== Task requirements ==
Give the data back exactly. Leave out any images.

[Data entries]
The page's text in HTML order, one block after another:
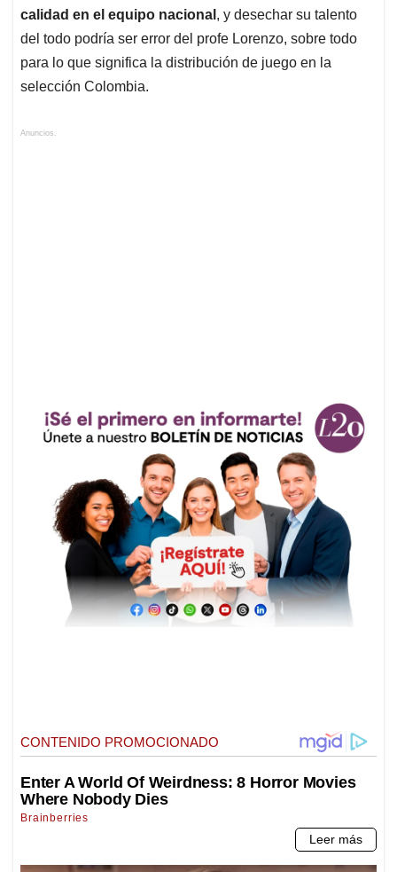
calidad en el equipo nacional , y desechar su talento
del todo podría ser error del profe Lorenzo, sobre todo
para lo que significa la distribución de juego en la
selección Colombia.
Anuncios.

== Response ==
The page's text in HTML order, one block after another:
calidad en el equipo nacional , y desechar su talento
del todo podría ser error del profe Lorenzo, sobre todo
para lo que significa la distribución de juego en la
selección Colombia.
Anuncios.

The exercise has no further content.